They were in for the surprise of their lives.

But I'm getting ahead of myself.

I can't help but wonder. As the two Marys made their way through the quiet, darkened streets, did they talk at all? Or did they walk in silence. I also can't help but wonder. Had their soup tasted of his corpse the past few days?

Matthew tells us that the two Marys were determined to look at Jesus' tomb. They had seen him die. They had seen him hastily buried. Now, they were going to say goodbye to their teacher and friend.

There was a violent earthquake, for an angel of the Lord came down from heaven and, going to the tomb, rolled back the stone and sat on it. His appearance was like lightning, and his clothes were white as snow. The guards were so afraid of him that they shook and became like dead men.

Matthew's account literally drips with irony here. Days earlier, it was soldiers who had put Jesus to death.

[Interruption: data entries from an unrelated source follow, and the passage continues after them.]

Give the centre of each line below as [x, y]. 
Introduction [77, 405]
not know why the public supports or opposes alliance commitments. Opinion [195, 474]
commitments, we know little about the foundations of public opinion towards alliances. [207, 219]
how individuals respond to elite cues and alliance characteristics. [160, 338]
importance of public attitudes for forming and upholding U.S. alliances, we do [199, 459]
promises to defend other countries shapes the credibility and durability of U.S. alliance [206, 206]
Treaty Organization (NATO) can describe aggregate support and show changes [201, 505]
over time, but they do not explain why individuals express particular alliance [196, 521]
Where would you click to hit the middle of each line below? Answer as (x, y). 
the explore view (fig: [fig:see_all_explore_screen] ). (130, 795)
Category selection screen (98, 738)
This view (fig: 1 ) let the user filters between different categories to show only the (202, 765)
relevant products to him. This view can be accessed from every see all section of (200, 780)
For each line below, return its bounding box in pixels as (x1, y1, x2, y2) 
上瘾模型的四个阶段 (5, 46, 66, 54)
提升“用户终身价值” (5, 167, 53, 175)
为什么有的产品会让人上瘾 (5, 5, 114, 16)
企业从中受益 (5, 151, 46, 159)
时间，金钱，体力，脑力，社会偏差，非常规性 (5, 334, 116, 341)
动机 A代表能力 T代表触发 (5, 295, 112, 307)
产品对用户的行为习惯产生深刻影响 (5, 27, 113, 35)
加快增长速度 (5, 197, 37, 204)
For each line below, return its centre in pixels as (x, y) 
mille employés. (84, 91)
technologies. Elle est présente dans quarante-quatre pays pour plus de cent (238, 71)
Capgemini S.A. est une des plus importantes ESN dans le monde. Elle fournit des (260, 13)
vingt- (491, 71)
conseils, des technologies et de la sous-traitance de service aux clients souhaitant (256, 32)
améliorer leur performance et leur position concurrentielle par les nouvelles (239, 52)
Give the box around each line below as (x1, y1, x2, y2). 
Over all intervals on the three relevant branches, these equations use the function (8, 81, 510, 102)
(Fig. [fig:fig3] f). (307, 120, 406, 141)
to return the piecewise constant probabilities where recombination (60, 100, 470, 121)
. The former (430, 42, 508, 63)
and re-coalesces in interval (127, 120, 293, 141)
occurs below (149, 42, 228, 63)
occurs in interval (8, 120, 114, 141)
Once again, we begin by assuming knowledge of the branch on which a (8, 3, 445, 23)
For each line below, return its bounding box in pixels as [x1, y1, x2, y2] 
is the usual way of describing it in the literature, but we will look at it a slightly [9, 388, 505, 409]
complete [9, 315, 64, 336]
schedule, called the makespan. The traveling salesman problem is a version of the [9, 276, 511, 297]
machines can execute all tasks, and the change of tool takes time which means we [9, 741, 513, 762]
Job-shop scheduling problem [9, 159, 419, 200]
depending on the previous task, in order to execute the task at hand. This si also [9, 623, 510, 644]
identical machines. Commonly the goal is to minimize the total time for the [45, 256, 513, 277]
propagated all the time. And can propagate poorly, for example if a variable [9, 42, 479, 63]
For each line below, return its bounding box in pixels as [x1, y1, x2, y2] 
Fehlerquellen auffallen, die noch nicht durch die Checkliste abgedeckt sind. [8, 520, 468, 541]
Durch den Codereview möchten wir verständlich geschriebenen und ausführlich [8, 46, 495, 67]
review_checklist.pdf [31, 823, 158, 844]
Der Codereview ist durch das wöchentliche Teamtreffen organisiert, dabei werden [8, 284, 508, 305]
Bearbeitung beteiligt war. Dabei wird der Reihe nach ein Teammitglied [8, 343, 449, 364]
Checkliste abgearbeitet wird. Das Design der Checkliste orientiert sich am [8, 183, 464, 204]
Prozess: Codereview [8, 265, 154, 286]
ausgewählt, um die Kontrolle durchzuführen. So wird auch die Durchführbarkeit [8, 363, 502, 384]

Now they, in a great reversal, fall over, dead-like, from fright at his tomb.

With the soldiers scattered on the ground just outside the tomb, the angel said to the women, "Do not be afraid, for I know that you are looking for Jesus, who was crucified. He is not here. He has risen, just as he said. Come and see the place where he lay. Then go quickly and tell his disciples. He has risen from the dead and is going ahead of you into Galilee. There you will see him. Now I have told you.

Can you picture the woman standing there? Surely they almost passed out from fright just like the soldiers at their feet? Can you see the shock and awe on their faces as the angel's message sank in.

So the women hurried away from the tomb, afraid, yet filled with joy, and ran to tell his disciples.

They didn't get very far.

Suddenly, Jesus met them. "Greetings," he said. They came to him, clasped his feet and worshiped him.

Then Jesus said to them, "Do not be afraid. Go and tell my brothers to go to Galilee. There they will see me."

This raises one important question for us. It's one that holds the key to this day.

Why Galilee?

It had been foretold from of old. Matthew mades this clear at the outset, when Jesus began his public ministry.

Leaving Nazareth, he went and lived in Capernaum, which was by the lake in the area of Zebulun and Naphtali in order to fulfill what was said through the prophet Isaiah:

"Land of Zebulun and land of Naphtali, the way to the sea, along the Jordan, Galilee of the Gentiles (nations), the people living in darkness have seen a great light. On those living in the land of the shadow of death, a light has dawned.

This remains the message of Easter. This good news is for you and me, and for all living under that same shadow.